[STORED DATA Boundary: Start]

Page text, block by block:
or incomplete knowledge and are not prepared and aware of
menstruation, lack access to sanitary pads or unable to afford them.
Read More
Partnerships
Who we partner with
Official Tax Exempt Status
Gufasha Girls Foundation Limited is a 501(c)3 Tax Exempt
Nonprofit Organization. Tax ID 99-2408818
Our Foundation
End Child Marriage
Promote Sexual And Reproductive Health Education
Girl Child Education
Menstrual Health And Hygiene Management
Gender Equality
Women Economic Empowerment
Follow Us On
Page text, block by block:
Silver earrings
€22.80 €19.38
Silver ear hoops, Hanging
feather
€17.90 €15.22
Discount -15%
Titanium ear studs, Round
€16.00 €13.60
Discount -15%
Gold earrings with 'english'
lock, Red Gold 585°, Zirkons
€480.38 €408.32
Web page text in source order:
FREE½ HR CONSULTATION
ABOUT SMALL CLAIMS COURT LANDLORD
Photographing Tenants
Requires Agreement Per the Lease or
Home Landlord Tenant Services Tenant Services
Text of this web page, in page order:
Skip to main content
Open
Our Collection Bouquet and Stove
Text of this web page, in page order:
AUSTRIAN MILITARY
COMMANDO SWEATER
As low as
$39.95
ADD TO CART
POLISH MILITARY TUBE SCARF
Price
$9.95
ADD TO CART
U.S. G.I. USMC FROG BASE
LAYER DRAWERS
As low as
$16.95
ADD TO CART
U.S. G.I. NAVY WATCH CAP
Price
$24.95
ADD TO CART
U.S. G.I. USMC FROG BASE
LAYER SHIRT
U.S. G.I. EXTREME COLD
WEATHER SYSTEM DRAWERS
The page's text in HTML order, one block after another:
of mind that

[STORED DATA Boundary: End]
[STORED DATA Boundary: Start]

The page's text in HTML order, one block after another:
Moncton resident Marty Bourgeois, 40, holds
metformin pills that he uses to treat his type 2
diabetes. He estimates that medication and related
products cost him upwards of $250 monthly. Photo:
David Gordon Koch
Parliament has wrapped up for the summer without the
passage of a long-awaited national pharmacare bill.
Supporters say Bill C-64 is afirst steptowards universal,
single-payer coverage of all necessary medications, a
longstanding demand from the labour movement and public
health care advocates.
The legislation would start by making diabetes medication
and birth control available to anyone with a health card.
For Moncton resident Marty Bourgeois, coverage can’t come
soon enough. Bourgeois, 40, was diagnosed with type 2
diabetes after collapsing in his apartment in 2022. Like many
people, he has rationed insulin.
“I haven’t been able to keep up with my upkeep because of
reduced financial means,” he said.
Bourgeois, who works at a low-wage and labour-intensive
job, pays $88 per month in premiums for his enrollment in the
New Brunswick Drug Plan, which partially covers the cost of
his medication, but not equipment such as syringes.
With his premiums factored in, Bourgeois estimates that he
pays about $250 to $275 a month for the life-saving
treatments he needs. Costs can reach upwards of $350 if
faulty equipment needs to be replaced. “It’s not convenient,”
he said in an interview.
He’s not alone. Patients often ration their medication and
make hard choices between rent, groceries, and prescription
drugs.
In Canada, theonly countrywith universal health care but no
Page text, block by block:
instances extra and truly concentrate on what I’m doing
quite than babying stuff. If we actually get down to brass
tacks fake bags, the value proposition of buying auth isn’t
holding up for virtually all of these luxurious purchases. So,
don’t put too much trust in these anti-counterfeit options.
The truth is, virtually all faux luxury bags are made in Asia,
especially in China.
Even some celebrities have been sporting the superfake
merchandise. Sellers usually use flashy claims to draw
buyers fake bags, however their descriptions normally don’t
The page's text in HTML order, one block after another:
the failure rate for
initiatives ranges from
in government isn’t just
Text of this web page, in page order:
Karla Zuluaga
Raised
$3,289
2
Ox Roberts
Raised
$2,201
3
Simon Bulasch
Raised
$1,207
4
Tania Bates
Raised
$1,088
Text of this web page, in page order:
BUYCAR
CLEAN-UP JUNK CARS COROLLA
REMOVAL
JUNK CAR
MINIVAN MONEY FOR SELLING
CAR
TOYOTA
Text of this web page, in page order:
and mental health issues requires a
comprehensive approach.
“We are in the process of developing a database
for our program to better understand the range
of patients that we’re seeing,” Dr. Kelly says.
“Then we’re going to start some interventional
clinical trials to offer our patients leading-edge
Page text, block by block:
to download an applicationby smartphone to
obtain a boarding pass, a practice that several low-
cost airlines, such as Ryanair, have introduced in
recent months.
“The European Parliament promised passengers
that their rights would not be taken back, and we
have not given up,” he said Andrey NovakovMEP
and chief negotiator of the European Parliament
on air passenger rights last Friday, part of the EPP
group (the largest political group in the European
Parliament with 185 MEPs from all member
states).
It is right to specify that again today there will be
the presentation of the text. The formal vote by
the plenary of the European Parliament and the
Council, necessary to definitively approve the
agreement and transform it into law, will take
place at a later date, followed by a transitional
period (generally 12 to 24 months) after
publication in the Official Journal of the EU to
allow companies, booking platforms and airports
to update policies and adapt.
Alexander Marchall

[STORED DATA Boundary: End]
[STORED DATA Boundary: Start]

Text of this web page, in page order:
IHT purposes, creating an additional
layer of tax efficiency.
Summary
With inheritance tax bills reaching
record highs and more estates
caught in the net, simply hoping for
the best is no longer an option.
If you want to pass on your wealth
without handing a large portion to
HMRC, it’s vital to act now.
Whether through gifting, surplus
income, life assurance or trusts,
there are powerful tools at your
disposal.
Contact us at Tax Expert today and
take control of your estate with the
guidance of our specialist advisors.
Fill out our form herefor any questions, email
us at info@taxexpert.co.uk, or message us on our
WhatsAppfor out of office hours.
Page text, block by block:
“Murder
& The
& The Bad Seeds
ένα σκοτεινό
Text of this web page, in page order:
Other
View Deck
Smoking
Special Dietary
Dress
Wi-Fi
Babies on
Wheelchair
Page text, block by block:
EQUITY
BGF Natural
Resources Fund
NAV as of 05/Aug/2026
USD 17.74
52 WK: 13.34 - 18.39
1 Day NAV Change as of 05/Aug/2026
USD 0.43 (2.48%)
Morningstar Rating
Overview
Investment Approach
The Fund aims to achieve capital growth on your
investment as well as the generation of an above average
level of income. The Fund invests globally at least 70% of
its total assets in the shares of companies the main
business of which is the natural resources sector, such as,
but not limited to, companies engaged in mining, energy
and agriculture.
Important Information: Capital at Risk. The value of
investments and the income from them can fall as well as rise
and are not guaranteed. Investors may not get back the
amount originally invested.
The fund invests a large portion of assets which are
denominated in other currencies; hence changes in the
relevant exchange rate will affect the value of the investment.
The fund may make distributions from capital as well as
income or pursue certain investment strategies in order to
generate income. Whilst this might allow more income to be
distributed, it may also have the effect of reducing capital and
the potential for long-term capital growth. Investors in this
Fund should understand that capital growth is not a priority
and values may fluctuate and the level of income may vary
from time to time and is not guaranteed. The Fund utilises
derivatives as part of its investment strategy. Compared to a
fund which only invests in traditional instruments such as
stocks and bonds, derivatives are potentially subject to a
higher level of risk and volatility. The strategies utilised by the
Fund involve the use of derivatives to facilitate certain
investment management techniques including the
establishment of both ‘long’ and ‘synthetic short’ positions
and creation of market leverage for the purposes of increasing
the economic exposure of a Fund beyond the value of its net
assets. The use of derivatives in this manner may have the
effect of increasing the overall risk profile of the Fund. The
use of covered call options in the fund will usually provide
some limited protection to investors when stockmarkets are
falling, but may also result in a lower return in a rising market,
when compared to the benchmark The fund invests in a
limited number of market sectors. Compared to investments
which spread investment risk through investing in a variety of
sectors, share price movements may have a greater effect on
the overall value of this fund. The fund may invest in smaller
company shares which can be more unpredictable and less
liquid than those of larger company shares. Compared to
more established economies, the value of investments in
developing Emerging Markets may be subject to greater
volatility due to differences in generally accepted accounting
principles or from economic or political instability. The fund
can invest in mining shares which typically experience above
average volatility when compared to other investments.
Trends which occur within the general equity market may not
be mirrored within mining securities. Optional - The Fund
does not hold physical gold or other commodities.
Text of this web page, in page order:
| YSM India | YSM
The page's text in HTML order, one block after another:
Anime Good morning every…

[STORED DATA Boundary: End]

§ EXERCISE REQUIREMENTS: Among the records above, extract exactly the lines from the line with "Fund involve the" to the line with "the economic exposure", both lines included, and leave out the rest.

§ WRITTEN ANSWER:
Fund involve the use of derivatives to facilitate certain
investment management techniques including the
establishment of both ‘long’ and ‘synthetic short’ positions
and creation of market leverage for the purposes of increasing
the economic exposure of a Fund beyond the value of its net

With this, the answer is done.